MTA’s New Cardless Fare System

MetroCard, NYC subway, MTA

According to amNY, advocates and experts say the new “contactless” technology could make the system more equitable through a policy called fare capping: riders pay per ride until the daily or weekly capping rates are reached, with every ride being free after that.

The new system, set to replace the plastic card by 2023, will also allow customers to create personalized transit accounts online to check ride history, add value and report lost or stolen cards.

The current payment system gives benefits to riders willing to spend $121 on the spot for an unlimited monthly pass by saving them on cost-per-ride fares. For New Yorkers who cannot afford to spend over $100 on a single purchase, there are no savings when buying the weekly or daily pass. Advocates say the contactless system could make commuting more equitable.

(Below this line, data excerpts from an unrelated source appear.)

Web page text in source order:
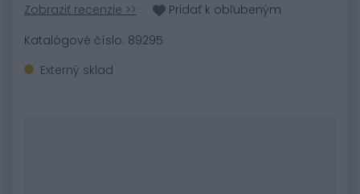
Zobraziť recenzie >>
Pridať k obľubeným
Katalógové číslo: 89295
Externý sklad
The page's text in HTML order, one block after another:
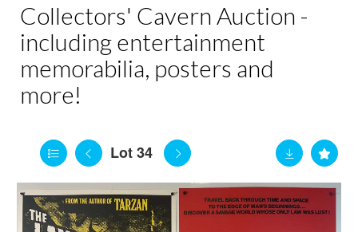
Collectors' Cavern Auction -
including entertainment
memorabilia, posters and
more!
Lot 34
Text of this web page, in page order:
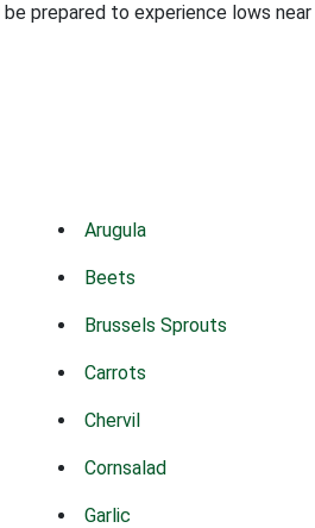
prepared to experience lows near
Arugula
Beets
Brussels Sprouts
Carrots
Chervil
Cornsalad
Garlic
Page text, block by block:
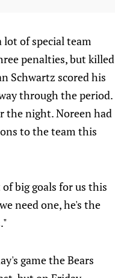
lot of special team
penalties, but killed
Schwartz scored his
through the period.
the night. Noreen had
to the team this
big goals for us this
need one, he's the
game the Bears
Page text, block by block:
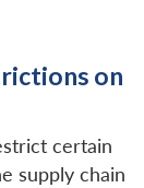
on
certain
supply chain
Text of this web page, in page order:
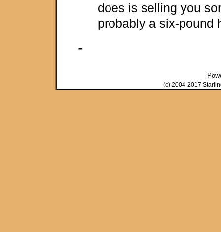
does is selling you
probably a six-pound
-
(c) 2004-2017
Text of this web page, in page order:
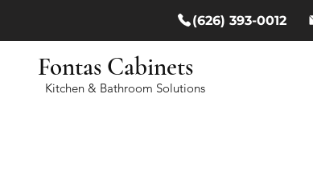
(626) 393-0012
Fontas Cabinets
Kitchen & Bathroom Solutions
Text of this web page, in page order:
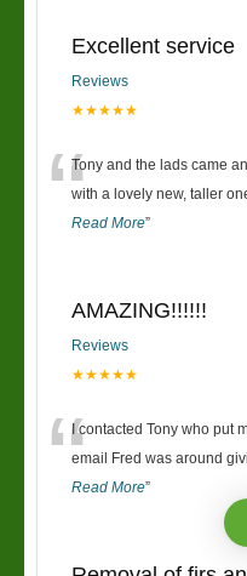
Excellent service
Reviews
★★★★★
“Tony and the lads came
with a lovely new, taller
Read More”
AMAZING!!!!!!
Reviews
★★★★★
“I contacted Tony who put
email Fred was around
Read More”
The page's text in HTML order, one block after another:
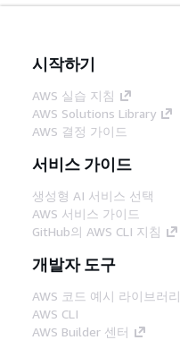
시작하기
AWS 실습 지침
AWS Solutions Library
AWS 결정 가이드
서비스 가이드
생성형 AI 서비스 선택
AWS 서비스 가이드
GitHub의 AWS CLI 지침
개발자 도구
AWS 코드 예시 라이브러리
AWS CLI
AWS Builder 센터
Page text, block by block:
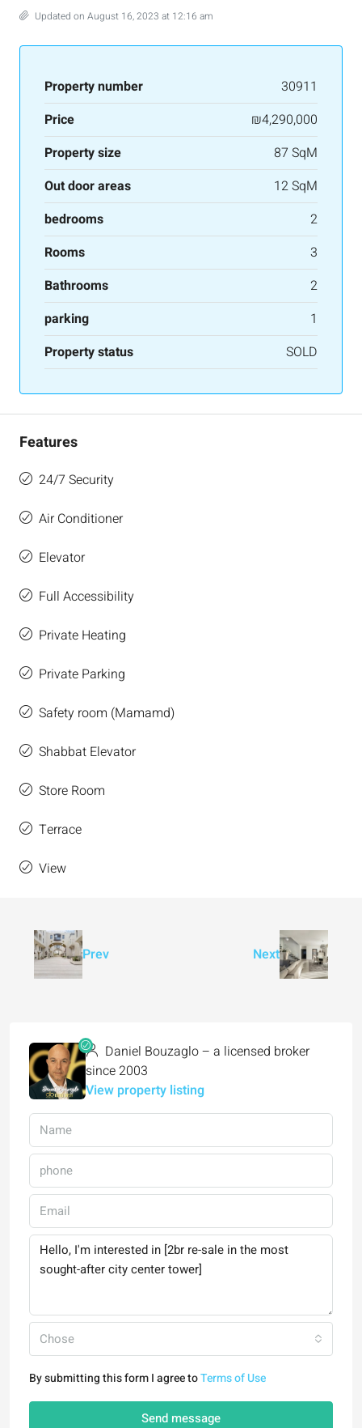
Updated on August 16, 2023 at 12:16 am
Property number
30911
Price
₪4,290,000
Property size
87 SqM
Out door areas
12 SqM
bedrooms
2
Rooms
3
Bathrooms
2
parking
1
Property status
SOLD
Features
24/7 Security
Air Conditioner
Elevator
Full Accessibility
Private Heating
Private Parking
Safety room (Mamamd)
Shabbat Elevator
Store Room
Terrace
View
Prev Next
Daniel Bouzaglo – a licensed broker
since 2003
View property listing
Chose
By submitting this form I agree toTerms of Use
Send message
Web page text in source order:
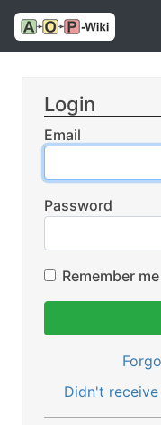
Login
Email
Password
Remember me
Didn't
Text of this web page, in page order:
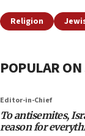
Religion
POPULAR
Editor-in-Chief
To antisemites,
reason for
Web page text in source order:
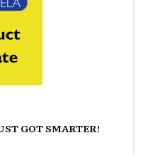
GOT SMARTER!
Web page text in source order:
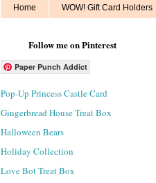
Home WOW! Gift Card Holders
Follow me on Pinterest
Paper Punch Addict
Pop-Up Princess Castle Card
Gingerbread House Treat Box
Halloween Bears
Holiday Collection
Love Bot Treat Box
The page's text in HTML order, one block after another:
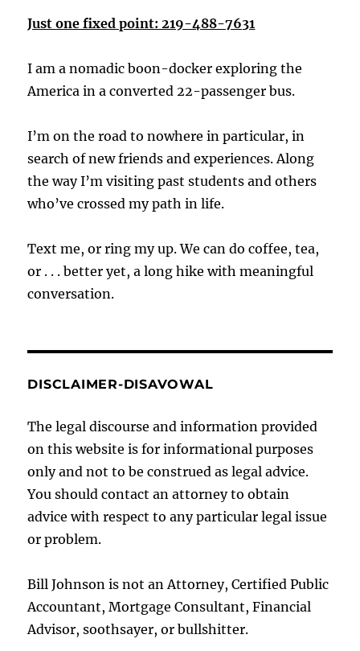
Just one fixed point: 219-488-7631
I am a nomadic boon-docker exploring the
America in a converted 22-passenger bus.
I’m on the road to nowhere in particular, in
search of new friends and experiences. Along
the way I’m visiting past students and others
who’ve crossed my path in life.
Text me, or ring my up. We can do coffee, tea,
or . . . better yet, a long hike with meaningful
conversation.
DISCLAIMER-DISAVOWAL
The legal discourse and information provided
on this website is for informational purposes
only and not to be construed as legal advice.
You should contact an attorney to obtain
advice with respect to any particular legal issue
or problem.
Bill Johnson is not an Attorney, Certified Public
Accountant, Mortgage Consultant, Financial
Advisor, soothsayer, or bullshitter.
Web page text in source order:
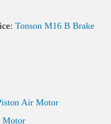
Tonson M16 B Brake
Air Motor
Motor
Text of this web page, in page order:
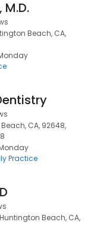
Beach, CA,
CA, 92648,
Practice
Beach, CA,
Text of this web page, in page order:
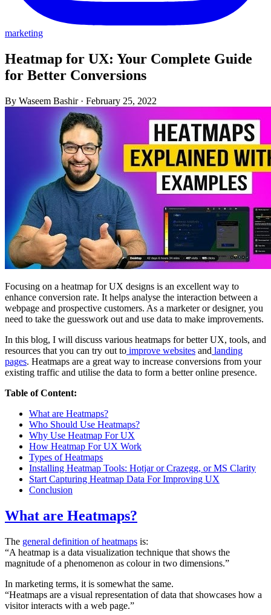
marketing
Heatmap for UX: Your Complete Guide
for Better Conversions
By Waseem Bashir · February 25, 2022
Focusing on a heatmap for UX designs is an excellent way to
enhance conversion rate. It helps analyse the interaction between a
webpage and prospective customers. As a marketer or designer, you
need to take the guesswork out and use data to make improvements.
In this blog, I will discuss various heatmaps for better UX, tools, and
resources that you can try out to improve websites and landing
pages. Heatmaps are a great way to increase conversions from your
existing traffic and utilise the data to form a better online presence.
Table of Content:
What are Heatmaps?
Who Should Use Heatmaps?
Why Use Heatmap For UX
How Heatmap For UX Work
Types of Heatmaps
Installing Heatmap Tools: Hotjar or Crazegg, or MS Clarity
Start Capturing Heatmap Data For Improving UX
Conclusion
What are Heatmaps?
The general definition of heatmaps is:
“A heatmap is a data visualization technique that shows the
magnitude of a phenomenon as colour in two dimensions.”
In marketing terms, it is somewhat the same.
“Heatmaps are a visual representation of data that showcases how a
visitor interacts with a web page.”
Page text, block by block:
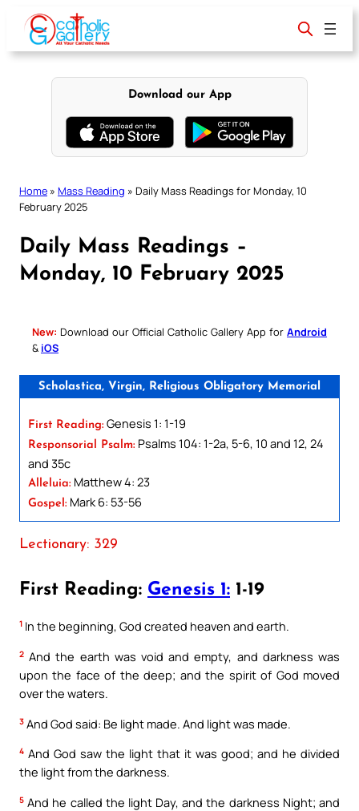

MTA board member David Jones told amNY, “… With the [new] technology, if you in fact swipe through enough times in a month you could automatically be given the 30-day benefit. The technology is so sophisticated that it can tally how many times you are using the system.

Fare capping, a policy Cubic has implemented for London’s transit fare system, would no longer force riders to choose between a daily or weekly pass; straphangers pay per ride until the daily or weekly capping rates are reached and pay nothing after that.

While a fare capping policy has been backed by transit advocacy group Riders Alliance, the MTA Board has not decided whether it will implement it as part of the new system.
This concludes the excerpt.